Putting a Face to Mathematics
In less than a week H3 has had a retina scan for airport security plus a 15-point face scan for new drivers’ licences. How does this technology work and what role does Mathematics play in it?
Face recognition is the process of identifying one or more people in images or videos. Algorithms for face recognition typically extract facial features and compare them to a database to find the best match. Face recognition is an important part of many biometric, security, and surveillance systems, as well as image and video indexing systems. The Mathematics behind these systems uses complex, multiple algorithms to isolate and combine features in the images. For example, this picture shows the points used in a video stabilisation system. Researchers at Cornell U make the following comment about the background math in their recognition systems:
“When one thinks of face recognition, one immediately thinks of finding features of a face: eyes, nose, ears, cheek bones. But who’s to say that these are the most distinguishing characteristics of a face, and that they are the best features by which a face should be described?
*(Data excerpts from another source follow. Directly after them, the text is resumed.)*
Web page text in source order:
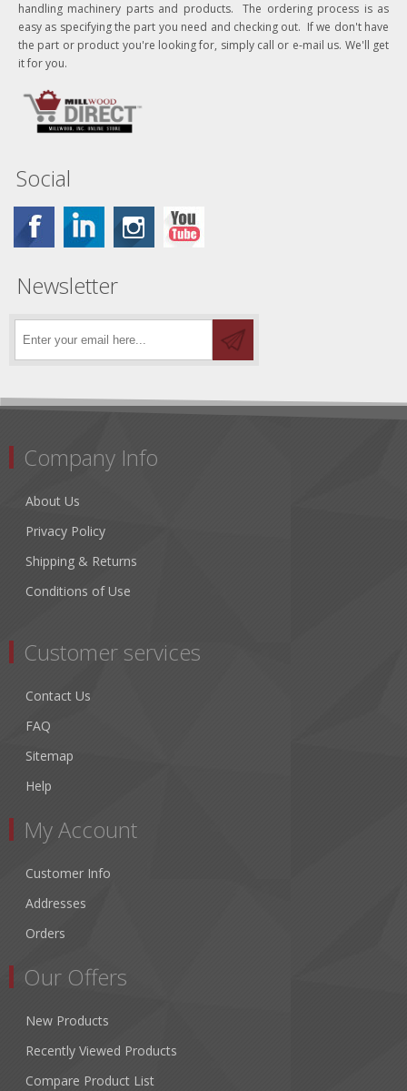
handling machinery parts and products. The ordering process is as
easy as specifying the part you need and checking out. If we don't have
the part or product you're looking for, simply call or e-mail us. We'll get
it for you.
Social
Newsletter
Company Info
About Us
Privacy Policy
Shipping & Returns
Conditions of Use
Customer services
Contact Us
FAQ
Sitemap
Help
My Account
Customer Info
Addresses
Orders
Our Offers
New Products
Recently Viewed Products
Compare Product List
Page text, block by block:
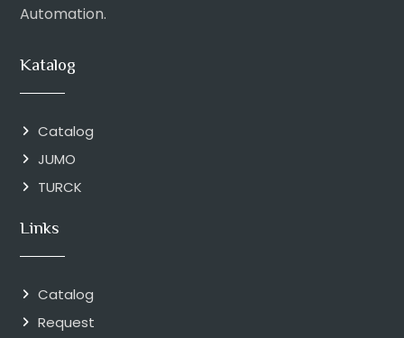
Automation.
Katalog
Catalog
JUMO
TURCK
Links
Catalog
Request
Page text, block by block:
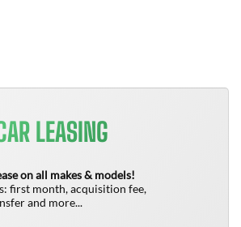
LEASING
on all makes & models!
first month, acquisition fee,
and more...
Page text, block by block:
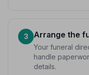
3 Arrange the
Your funeral
handle
details.
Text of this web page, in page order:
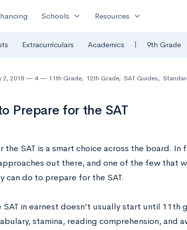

And what if these features are correlated? Instead of hard-coding features for detection, we decided to find the orthogonal features that most optimally describe our large training set by using Principal Component Analysis. This creates an orthogonal basis of principal components for our training set. The basis vectors are known as eigenfaces, and can be thought of as characteristic features of a face. All new faces will be described as a linear combination of these eigenfaces. This is equivalent to projecting the new face onto the subspace spanned by our eigenfaces. By using only the eigenfaces with the highest eigenvalues, we ensure that our projection maintains the most face-like energy from the image. This method was proposed by M. Turk and A. Pentland in 1991.”